¿Guerra?
When the peace conversations where about to start, back in 98, when Tirofijo left our beloved (?) president, Mr Patraña standing like the moron he was, alone, one of his messenger boys (I think it was Raul Reyes) read his speech.
In it he justified thirty five years of blood, thirty five years of fighting because back in the beginning of the sixties the army went and stole his chickens. (I'm not lying, his speech did talk about stolen chickens).
No terrorist organization ever has defeated an stablished government, if that government has the support of the people it rules over. We are one of the best examples of that. I still remember with fear those days back in 88-89 or 92-93, when bombs exploded all over. It was bad, but we survived, even Pablo Escobar, with his endless amount of money, wasn't able to defeat the country.

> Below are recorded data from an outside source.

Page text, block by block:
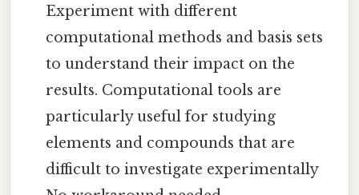
Experiment with different
computational methods and basis sets
to understand their impact on the
results. Computational tools are
particularly useful for studying
elements and compounds that are
difficult to investigate experimentally
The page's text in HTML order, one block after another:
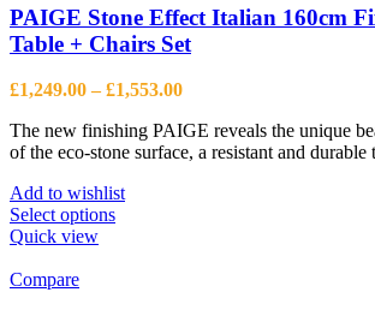
The
options
may
chosen
on
the
product
page
PAIGE Stone Effect Italian 160cm
Table + Chairs Set
£1,249.00 – £1,553.00Price
£1,249.00
through
The new finishing PAIGE reveals the unique
of the eco-stone surface, a resistant and durable
Add to wishlist
Select optionsThis
Quick view
Compare
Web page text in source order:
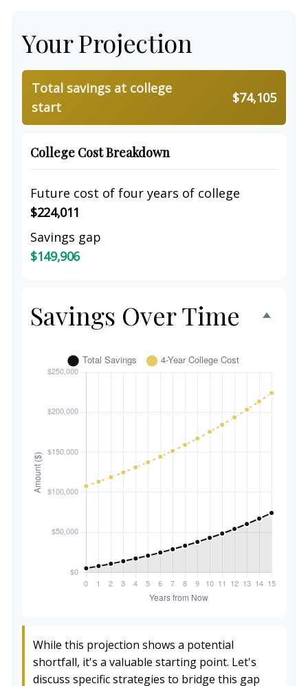
Your Projection
Total savings at college
start
$74,105
College Cost Breakdown
Future cost of four years of college
$224,011
Savings gap
$149,906
Savings Over Time
While this projection shows a potential
shortfall, it's a valuable starting point. Let's
discuss specific strategies to bridge this gap
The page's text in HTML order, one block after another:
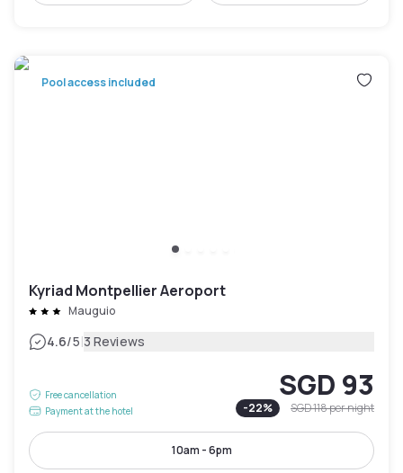
Pool access included
Kyriad Montpellier Aeroport
Mauguio
4.6/5|3 Reviews
Free cancellation
Payment at the hotel
SGD 93
-22% SGD 118per night
10am - 6pm
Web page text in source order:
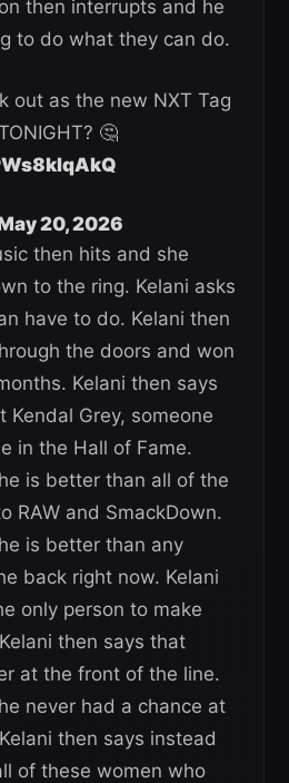
then interrupts and he
to do what they can do.
out as the new NXT Tag
🤔
20, 2026
then hits and she
to the ring. Kelani asks
have to do. Kelani then
the doors and won
Kelani then says
Kendal Grey, someone
in the Hall of Fame.
is better than all of the
RAW and SmackDown.
is better than any
back right now. Kelani
only person to make
then says that
at the front of the line.
never had a chance at
then says instead
of these women who
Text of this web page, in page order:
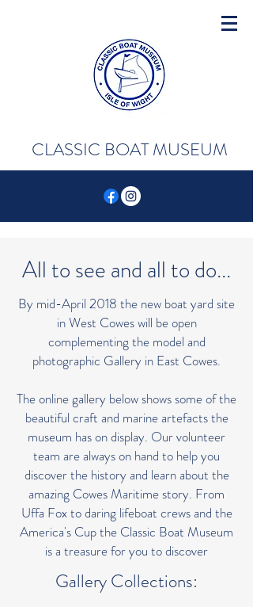
CLASSIC BOAT MUSEUM
All to see and all to do...
By mid-April 2018 the new boat yard site
in West Cowes will be open
complementing the model and
photographic Gallery in East Cowes.
The online gallery below shows some of the
beautiful craft and marine artefacts the
museum has on display. Our volunteer
team are always on hand to help you
discover the history and learn about the
amazing Cowes Maritime story. From
Uffa Fox to daring lifeboat crews and the
America's Cup the Classic Boat Museum
is a treasure for you to discover
Gallery Collections:
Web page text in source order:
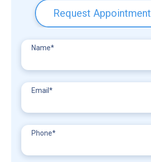
Request Appointment
Name*
Email*
Phone*
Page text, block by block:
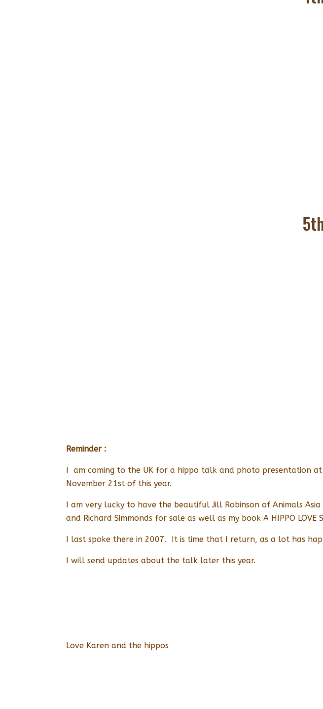
Reminder :
I am coming to the UK for a hippo talk and photo presentation
November 21st of this year.
I am very lucky to have the beautiful Jill Robinson of Animals
and Richard Simmonds for sale as well as my book A HIPPO LOVE
I last spoke there in 2007. It is time that I return, as a lot has
I will send updates about the talk later this year.
Love Karen and the hippos
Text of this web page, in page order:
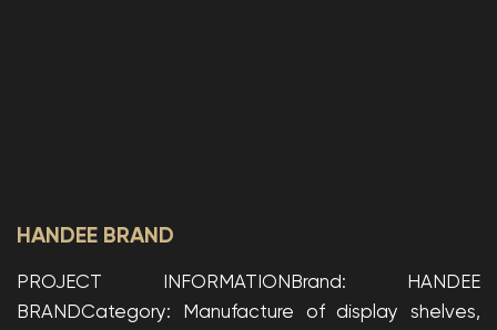
HANDEE BRAND
PROJECT INFORMATIONBrand: HANDEE
BRANDCategory: Manufacture of display shelves,
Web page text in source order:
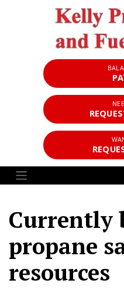
Currently
propane
resources
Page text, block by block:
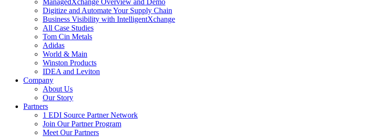
ManagedXchange Overview and Demo
Digitize and Automate Your Supply Chain
Business Visibility with IntelligentXchange
All Case Studies
Tom Cin Metals
Adidas
World & Main
Winston Products
IDEA and Leviton
Company
About Us
Our Story
Partners
1 EDI Source Partner Network
Join Our Partner Program
Meet Our Partners

There are two ways of handling this thing: Win the war and then bring the opportunities and development to the rural regions the war started on or, kill the war at it's source, at the lack of opportunities for the poor, and then expect it to end from it's own weight.
I think #2 might have been feasible fifteen years ago, but now it is not. You can not bring progress if you can't get there, and you can get there if armed men control rivers and roads.

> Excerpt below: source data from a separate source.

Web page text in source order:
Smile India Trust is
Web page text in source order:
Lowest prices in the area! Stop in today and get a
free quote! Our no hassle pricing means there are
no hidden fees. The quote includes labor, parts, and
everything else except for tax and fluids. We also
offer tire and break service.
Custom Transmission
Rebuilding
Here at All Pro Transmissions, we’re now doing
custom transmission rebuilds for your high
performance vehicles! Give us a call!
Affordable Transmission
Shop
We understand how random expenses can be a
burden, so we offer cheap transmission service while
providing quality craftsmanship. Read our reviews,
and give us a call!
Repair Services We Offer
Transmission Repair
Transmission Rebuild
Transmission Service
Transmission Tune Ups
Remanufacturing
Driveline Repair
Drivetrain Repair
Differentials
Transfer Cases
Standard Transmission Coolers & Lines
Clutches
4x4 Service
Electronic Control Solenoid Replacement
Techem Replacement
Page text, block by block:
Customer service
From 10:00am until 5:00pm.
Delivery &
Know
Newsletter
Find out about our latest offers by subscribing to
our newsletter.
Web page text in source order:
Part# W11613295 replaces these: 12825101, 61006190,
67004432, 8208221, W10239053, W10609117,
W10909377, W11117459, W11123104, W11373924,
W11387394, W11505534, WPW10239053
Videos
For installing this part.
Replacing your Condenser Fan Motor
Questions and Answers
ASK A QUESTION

So it is war. It is war that has no winners tough. The people that will die will be colombians, every way you look at it. Most of the time it will be 16 or 17 year old boys who had no other choice. I think that a "kill them all" strategy is not only bloodier than any possible bomb threat (we kill more than the people that die on the Twin Towers every year, without a declared war), but futile. We have to attack the means of financing and of obtaining weapons. If they have no money, they can't fight, and soldiers don't have to die.
Tehre is only one business that produces more money than drug traffic: weapon sale. However, this is not as punished and as prosecuted as narcotics for a simple reason: It brings money from third world countries into first world ones, from third world pockets into first world banks. Acting on rage one could say that with just the sheer desire of "killing them all" it would be as good as done (with a little bit of pain and suffering in the middle, but a done deal). It is not true. Angola has been devastating itself on a civil war, even bloodier than ours for 25 years, and it wasn't until the leader of the rebel party, Jonas Savimbi died that the two parts could start discusing the end of the bloodshed. However, such a long bloodshed was only possible because the governement financed itself by exporting petroleum and the rebels did so with diamonds, both had money to throw on russian, european and american weapons to kill each other.
The point is: It is war, but the way of defeating it is not by creating a half a million men army. We have to attack the visible heads, those sons of bitches that appear on the news informing us that "the rich are going to pay" or that "nos vemos el siete a las seis". I think it is time to play it fair: to throw this sons of bithces rights down the drain, like they have thrown ours and to hit them, but hit them on the head, because the rest of the body can reproduce, but headless they are just a group of kids that happen to have a gun.